An attendant-propelled wheelchair (also known as a companion or transport chair) is generally similar to a self-propelled manual wheelchair, but with small diameter wheels at both front and rear. The chair is maneuvered and controlled by a person standing at the rear and pushing on handles incorporated into the frame. Braking is supplied directly by the attendant who will usually also be provided with a foot- or hand-operated parking brake.

These chairs are common in institutional settings and as loaner-chairs in large public venues. They are usually constructed from steel as light weight is less of a concern when the user is not required to self-propel.

Specially designed transfer chairs are now required features at airports in much of the developed world in order to allow access down narrow airliner aisles and facilitate the transfer of wheelchair-using passengers to and from their seats on the aircraft.

=== Powered wheelchairs ===

An electric-powered wheelchair, commonly called a "powerchair," incorporates batteries and electric motors into the frame and is controlled by either the user or an attendant, most commonly via a small joystick mounted on the armrest, or on the upper rear of the frame. Alternatives exist for the traditional manual joystick, including head switches, chin-operated joysticks, sip-and-puff controllers or other specialist controls, which may allow independent operation of the wheelchair for a wider population of users with varying motor impairments. Ranges of over 10 miles/15 km are commonly available from standard batteries.

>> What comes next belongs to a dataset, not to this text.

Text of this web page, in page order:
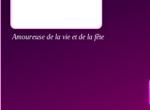
Amoureuse de la vie et de la fête

Powerchairs are commonly divided by their access capabilities. An indoor-chair may only reliably be able to cross completely flat surfaces, limiting them to household use. An indoor-outdoor chair is less limited, but may have restricted range or ability to deal with slopes or uneven surfaces. An outdoor chair is more capable, but will still have a very restricted ability to deal with rough terrain. A very few specialist designs offer a true cross-country capability.

Powerchairs have access to the full range of wheelchair options, including ones that are difficult to provide in an unpowered manual chair, but have the disadvantage of significant extra weight. Where an ultra-lightweight manual chair may weigh under 10 kg, the largest outdoor power-chairs may weigh 200 kg or more.

Smaller power chairs often have four wheels, with front or rear wheel drive, but large outdoor designs commonly have six wheels, with small wheels at front and rear and somewhat larger powered wheels in the centre.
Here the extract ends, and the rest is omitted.